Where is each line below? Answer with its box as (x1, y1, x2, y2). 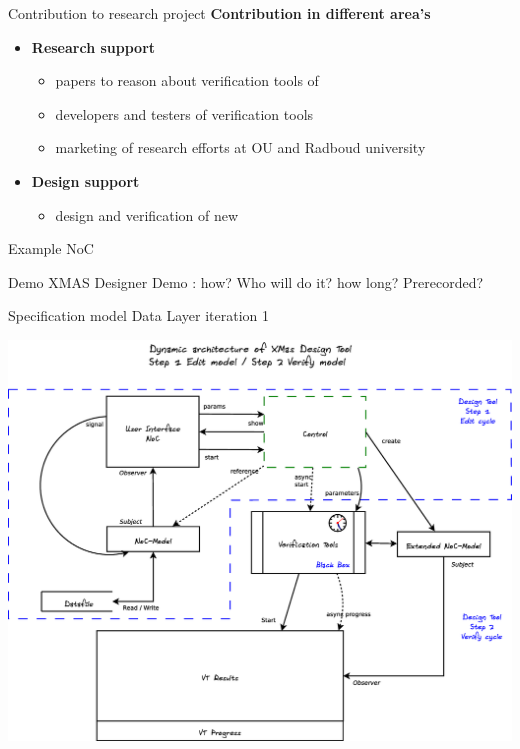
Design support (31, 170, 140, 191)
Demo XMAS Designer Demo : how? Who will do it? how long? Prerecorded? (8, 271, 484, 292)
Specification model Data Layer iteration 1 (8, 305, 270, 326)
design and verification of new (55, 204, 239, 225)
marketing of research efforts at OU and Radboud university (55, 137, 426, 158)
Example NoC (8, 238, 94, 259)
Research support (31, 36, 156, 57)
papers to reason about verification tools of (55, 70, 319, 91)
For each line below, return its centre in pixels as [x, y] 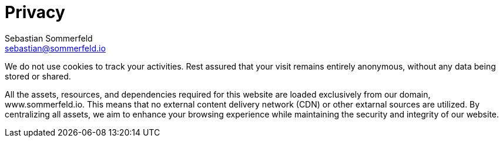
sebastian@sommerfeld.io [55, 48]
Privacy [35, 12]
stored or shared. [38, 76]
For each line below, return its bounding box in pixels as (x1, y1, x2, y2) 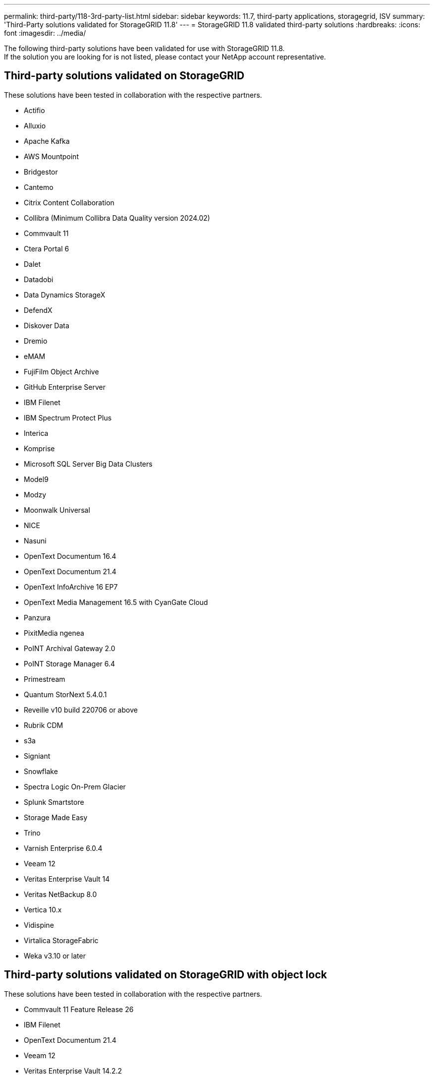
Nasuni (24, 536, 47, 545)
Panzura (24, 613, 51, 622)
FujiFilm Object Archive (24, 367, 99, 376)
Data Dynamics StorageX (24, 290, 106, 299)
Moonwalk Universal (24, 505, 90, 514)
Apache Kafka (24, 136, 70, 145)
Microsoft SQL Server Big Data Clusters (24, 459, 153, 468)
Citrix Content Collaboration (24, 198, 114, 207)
####################
- [WHAT TO PRODUCE]:
Output nothing but the lines from the one containing "Privacy [35, 12]" to the end of the listing, both ends included, reproduced exactly. Pictures stay out.

- [TASK RESPONSE]:
Privacy [35, 12]
stored or shared. [38, 76]
For each line below, return its bounding box in pixels as (x1, y1, x2, y2) 
Nasuni (24, 536, 47, 545)
Panzura (24, 613, 51, 622)
FujiFilm Object Archive (24, 367, 99, 376)
Data Dynamics StorageX (24, 290, 106, 299)
Moonwalk Universal (24, 505, 90, 514)
Apache Kafka (24, 136, 70, 145)
Microsoft SQL Server Big Data Clusters (24, 459, 153, 468)
Citrix Content Collaboration (24, 198, 114, 207)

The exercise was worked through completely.